## Task description
Reproduce every entry that follows word for word, but omit the images.

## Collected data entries
================================

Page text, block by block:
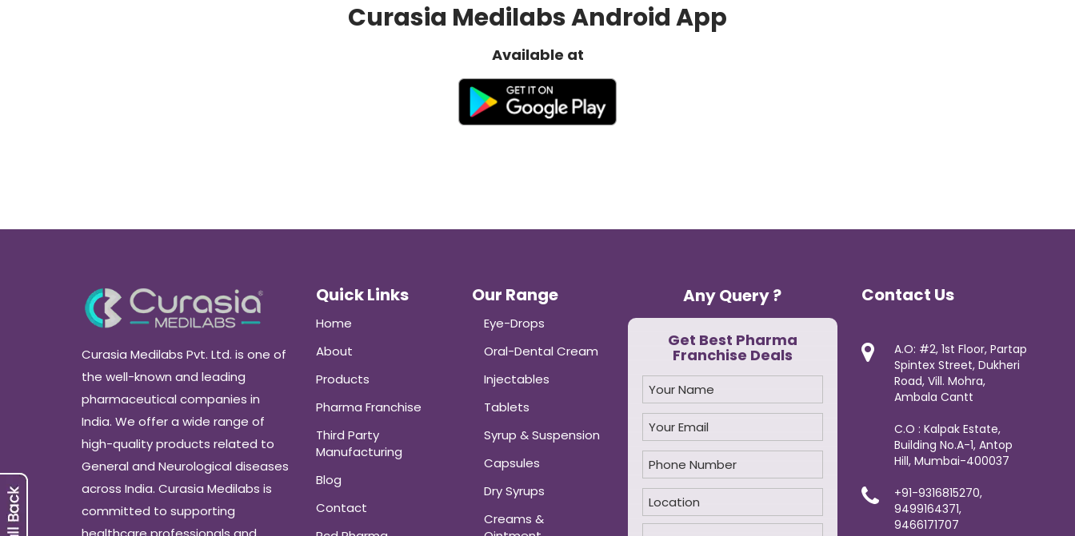
Curasia Medilabs Android App
Available at
Curasia Medilabs Pvt. Ltd. is one of
the well-known and leading
pharmaceutical companies in
India. We offer a wide range of
high-quality products related to
General and Neurological diseases
across India. Curasia Medilabs is
committed to supporting
Quick Links
Home
About
Products
Pharma Franchise
Third Party
Manufacturing
Blog
Contact
Our Range
Eye-Drops
Oral-Dental Cream
Injectables
Tablets
Syrup & Suspension
Capsules
Dry Syrups
Creams &
Any Query ?
Get Best Pharma
Franchise Deals
Contact Us
A.O: #2, 1st Floor, Partap
Spintex Street, Dukheri
Road, Vill. Mohra,
Ambala Cantt
C.O : Kalpak Estate,
Building No.A-1, Antop
Hill, Mumbai-400037
+91-9316815270,
9499164371,
9466171707

================================

## Exercise output
Page text, block by block:
Curasia Medilabs Android App
Available at
Curasia Medilabs Pvt. Ltd. is one of
the well-known and leading
pharmaceutical companies in
India. We offer a wide range of
high-quality products related to
General and Neurological diseases
across India. Curasia Medilabs is
committed to supporting
Quick Links
Home
About
Products
Pharma Franchise
Third Party
Manufacturing
Blog
Contact
Our Range
Eye-Drops
Oral-Dental Cream
Injectables
Tablets
Syrup & Suspension
Capsules
Dry Syrups
Creams &
Any Query ?
Get Best Pharma
Franchise Deals
Contact Us
A.O: #2, 1st Floor, Partap
Spintex Street, Dukheri
Road, Vill. Mohra,
Ambala Cantt
C.O : Kalpak Estate,
Building No.A-1, Antop
Hill, Mumbai-400037
+91-9316815270,
9499164371,
9466171707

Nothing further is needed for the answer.